Folks assume that I hate digital modelers - that’s not true, I don’t hate them. I have lots of software models for my computer system, and I use them as scratch pads in my work.
It only bugs me when people assert that you can’t tell the difference between Kemper (or other modelers) and the real thing. Of course you can (or at least I can)!
They sound different, especially under the microscope of a recording, where they mix differently due to the differences from a real amp in their ADSR envelopes and dynamic range. I can describe it as sounding ‘flattened out’. Without a lot of processing, they get lost in a mix, especially where other instruments are real, dynamic instruments like drums, bass, keys or other guitars.
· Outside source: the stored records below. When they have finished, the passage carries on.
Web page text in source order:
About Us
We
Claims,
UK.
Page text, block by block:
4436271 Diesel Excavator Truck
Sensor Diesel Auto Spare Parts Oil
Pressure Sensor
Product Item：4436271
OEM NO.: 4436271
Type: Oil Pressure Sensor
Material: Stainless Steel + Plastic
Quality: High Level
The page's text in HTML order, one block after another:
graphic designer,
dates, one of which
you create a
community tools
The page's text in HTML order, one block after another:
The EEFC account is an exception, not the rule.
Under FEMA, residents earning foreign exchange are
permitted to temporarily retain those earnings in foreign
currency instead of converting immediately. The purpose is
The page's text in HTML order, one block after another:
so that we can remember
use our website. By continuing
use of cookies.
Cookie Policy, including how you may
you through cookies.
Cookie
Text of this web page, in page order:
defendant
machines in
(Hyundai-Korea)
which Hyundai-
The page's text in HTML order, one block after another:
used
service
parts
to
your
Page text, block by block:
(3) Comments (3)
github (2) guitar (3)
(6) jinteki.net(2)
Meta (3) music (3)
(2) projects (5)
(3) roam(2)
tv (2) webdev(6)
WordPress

Getting lost in a mix is the result of less dynamic range and response.
Whether that matters to the individual player is, of course, up to the player.
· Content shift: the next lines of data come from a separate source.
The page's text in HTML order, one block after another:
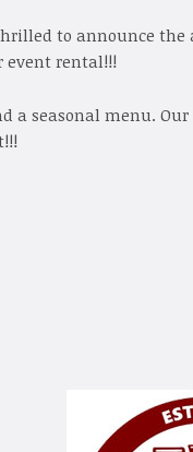
to announce the
event rental!!!
a seasonal menu.
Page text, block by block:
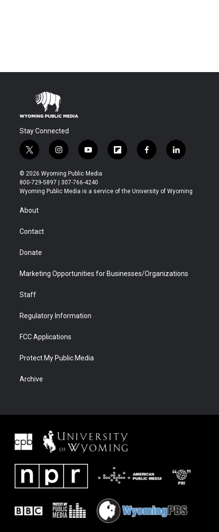
Stay Connected
t
w
i
t
t
r
i
n
s
t
a
y
o
u
t
u
f
l
b
f
a
b
l
i
e
© 2026 Wyoming Public Media
800-729-5897 | 307-766-4240
Wyoming Public Media is a service of the University of Wyoming
About
Contact
Donate
Marketing Opportunities for Businesses/Organizations
Staff
Regulatory Information
FCC Applications
Protect My Public Media
Archive
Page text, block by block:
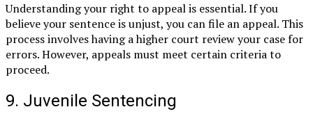
Understanding your right to appeal is essential. If you
believe your sentence is unjust, you can file an appeal. This
process involves having a higher court review your case for
errors. However, appeals must meet certain criteria to
proceed.
9. Juvenile Sentencing
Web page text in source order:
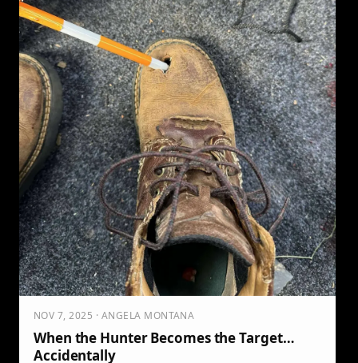
NOV 7, 2025 · ANGELA MONTANA
When the Hunter Becomes the Target…
Accidentally

On the ‘pros’ side, the Kemper is still a top-notch device for modeling amplifiers. IMHO they do best with very clean or higher gain sounds. Clean, because the differences are more subtle, and higher gain stuff because real amps in high gain mode are very compressed due to natural tube compression, so models don’t need as much dynamic range, and because an amp that’s heavily distorting is also compressed in the attack portion of its ADSR envelope, again, easier to model.
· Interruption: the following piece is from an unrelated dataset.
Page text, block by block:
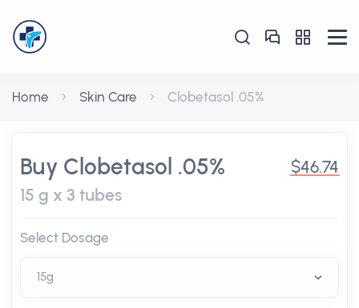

The ‘cons’ are that they do less well with low-to-medium gain sounds, because they can’t respond as well as a real amp in those ‘transition sounds’ between clean and light crunch that a good player controls with pick attack, guitar controls, etc. Since that’s where I live as a player, I have to rule them out.
There are a handful of basic amp tones I like to record with: Blackface, Tweed, Plexi, Mesa, and occasionally Vox. I have amps that do that. I keep my amps miked up for recording in my studio all the time, and it takes less time for me to set up a recording than it does to scroll through choices on a modeler.
But YMMV, and I encourage you to follow your own experience with modelers.
EDIT: note that I use sampled sounds in my own work fairly often; They’re less rich-sounding than the real thing, and that’s simply due to budgets. It’s a compromise I’m not happy about. However, It costs a lot more to hire a real orchestra than it does to buy ten amplifiers, so on some things, I’m just stuck. You may feel the same way about spending dough on real amps. I get it!